Research paper by Kecheng K Lei, Xin X Liang, Yuwei Y Gao, Baixue B Xu, Yichun Y Xu, Yueqi Y Li, Yiwen Y Tao, Weibin W Shi, Jianwen J Liu

Indexed on: 25 Jan '17Published on: 25 Jan '17Published in: Biochemical and Biophysical Research Communications



Abstract

The long noncoding RNA (lncRNA) ATB is an important regulator in human tumors. Here, we aimed to investigate the potential molecular mechanisms of lnc-ATB in gastric cancer (GC) tumorigenesis. RT-qPCR analysis was used to detect lnc-ATB expression level in 20 pairs of gastric cancer tissues and adjacent normal gastric mucosa tissues (ANTs). Moreover, the biological role of lnc-ATB was determined in vitro.

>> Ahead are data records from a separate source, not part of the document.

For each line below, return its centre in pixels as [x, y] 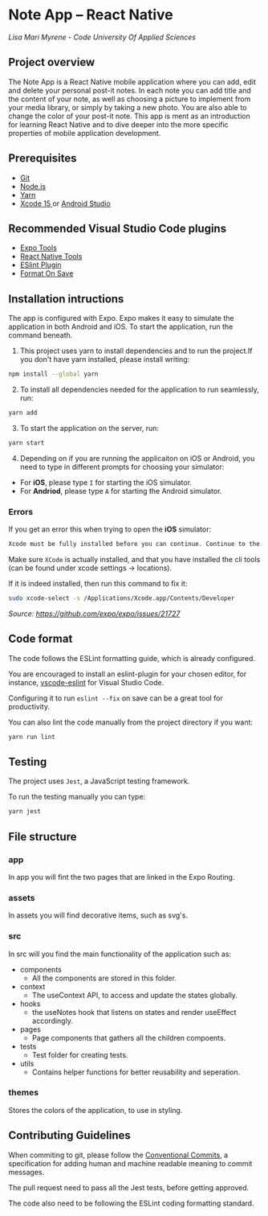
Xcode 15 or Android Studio [65, 203]
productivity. [29, 706]
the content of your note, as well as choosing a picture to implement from [130, 99]
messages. [26, 1172]
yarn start [26, 443]
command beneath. [41, 335]
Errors [21, 511]
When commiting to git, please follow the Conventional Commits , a [118, 1155]
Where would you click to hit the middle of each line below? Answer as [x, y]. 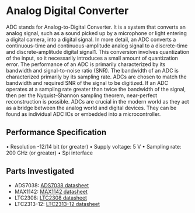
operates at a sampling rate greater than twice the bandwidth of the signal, [96, 89]
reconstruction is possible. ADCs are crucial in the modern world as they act [98, 101]
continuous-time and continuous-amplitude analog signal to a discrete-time [97, 46]
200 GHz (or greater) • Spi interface [50, 153]
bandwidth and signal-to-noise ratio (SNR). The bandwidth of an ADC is [93, 70]
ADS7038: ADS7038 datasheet [52, 185]
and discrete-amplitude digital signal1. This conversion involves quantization [98, 51]
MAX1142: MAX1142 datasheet [51, 191]
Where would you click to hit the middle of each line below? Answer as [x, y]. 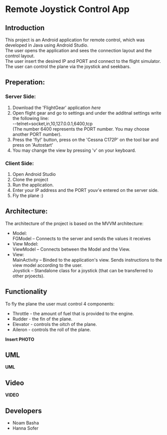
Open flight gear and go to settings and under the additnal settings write [87, 113]
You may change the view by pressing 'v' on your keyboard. [74, 150]
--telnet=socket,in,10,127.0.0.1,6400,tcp [52, 124]
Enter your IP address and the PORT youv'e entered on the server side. [85, 190]
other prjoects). [28, 276]
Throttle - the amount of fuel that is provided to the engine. [73, 313]
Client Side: [19, 163]
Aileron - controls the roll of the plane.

We found that lnc-ATB was significantly upregulated in GC tissues compared to lnc-ATB expression in ANTs. These high lnc-ATB expression levels predicted poor prognosis in GC patients. Low levels of lnc-ATB inhibited GC cell proliferation and cell cycle arrest in vitro. Lnc-ATB was found to directly bind miR-141-3p. Moreover, TGF-β actives lnc-ATB and TGF-β2 directly binds mir-141-3p. Finally, we demonstrated that lnc-ATB fulfilled its oncogenic roles in a ceRNA-mediated manner. Our study suggests that lnc-ATB promotes tumor progression by interacting with miR-141-3p and that Lnc-ATB may be a valuable prognostic predictor for GC. In conclusion, the positive feedback loop of lnc-ATB/miR-141-3p/TGF-β2 may be a potential therapeutic target for the treatment of GC.